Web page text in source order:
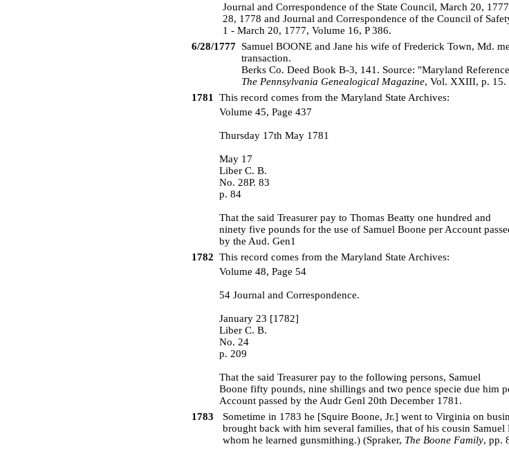
Journal and Correspondence of the State Council, March 20,
28, 1778 and Journal and Correspondence of the Council of
1 - March 20, 1777, Volume 16, P 386.
6/28/1777 Samuel BOONE and Jane his wife of Frederick Town, Md.
transaction.
Berks Co. Deed Book B-3, 141. Source: "Maryland
The Pennsylvania Genealogical Magazine, Vol. XXIII, p. 15.
1781
This record comes from the Maryland State Archives:
Volume 45, Page 437
Thursday 17th May 1781
May 17
Liber C. B.
No. 28P. 83
p. 84
That the said Treasurer pay to Thomas Beatty one hundred and
ninety five pounds for the use of Samuel Boone per Account
by the Aud. Gen1
1782 This record comes from the Maryland State Archives:
Volume 48, Page 54
54 Journal and Correspondence.
January 23 [1782]
Liber C. B.
No. 24
p. 209
That the said Treasurer pay to the following persons, Samuel
Boone fifty pounds, nine shillings and two pence specie due him
Account passed by the Audr Genl 20th December 1781.
1783
Sometime in 1783 he [Squire Boone, Jr.] went to Virginia on
brought back with him several families, that of his cousin
whom he learned gunsmithing.) (Spraker, The Boone Family, pp.
──────
WORK ITEM. Search the entries for the word "Correspondence" and copy every line that has it.

ANSWER SPACE.
Journal and Correspondence of the State Council, March 20,
28, 1778 and Journal and Correspondence of the Council of
54 Journal and Correspondence.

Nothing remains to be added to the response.